** The input follows **
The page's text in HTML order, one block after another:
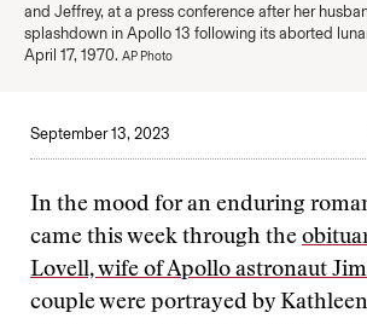
and Jeffrey, at a press conference after her
splashdown in Apollo 13 following its aborted
April 17, 1970. AP Photo
September 13, 2023
In the mood for an enduring
came this week through the
Lovell, wife of Apollo astronaut
couple were portrayed by
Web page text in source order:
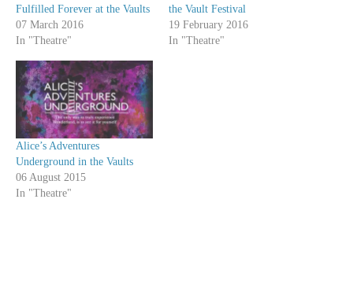
Fulfilled Forever at the Vaults
07 March 2016
In "Theatre"
the Vault Festival
19 February 2016
In "Theatre"
Alice’s Adventures
Underground in the Vaults
06 August 2015
In "Theatre"
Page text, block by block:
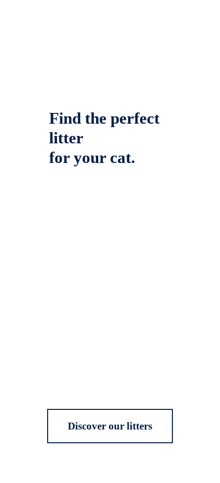
Find the perfect
litter
for your cat.
Discover our litters
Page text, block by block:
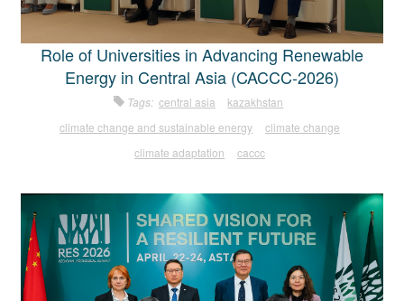
Role of Universities in Advancing Renewable
Energy in Central Asia (CACCC-2026)
Tags: central asia
kazakhstan
climate change and sustainable energy
climate change
climate adaptation
caccc
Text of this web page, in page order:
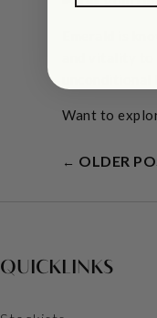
** End of The input **
> **What this task involves**
Repeat each record verbatim, pictures excluded.

> **Solved exercise**
The page's text in HTML order, one block after another:
and Jeffrey, at a press conference after her
splashdown in Apollo 13 following its aborted
April 17, 1970. AP Photo
September 13, 2023
In the mood for an enduring
came this week through the
Lovell, wife of Apollo astronaut
couple were portrayed by
Web page text in source order:
Fulfilled Forever at the Vaults
07 March 2016
In "Theatre"
the Vault Festival
19 February 2016
In "Theatre"
Alice’s Adventures
Underground in the Vaults
06 August 2015
In "Theatre"
Page text, block by block:
Find the perfect
litter
for your cat.
Discover our litters
Page text, block by block:
Role of Universities in Advancing Renewable
Energy in Central Asia (CACCC-2026)
Tags: central asia
kazakhstan
climate change and sustainable energy
climate change
climate adaptation
caccc
Text of this web page, in page order:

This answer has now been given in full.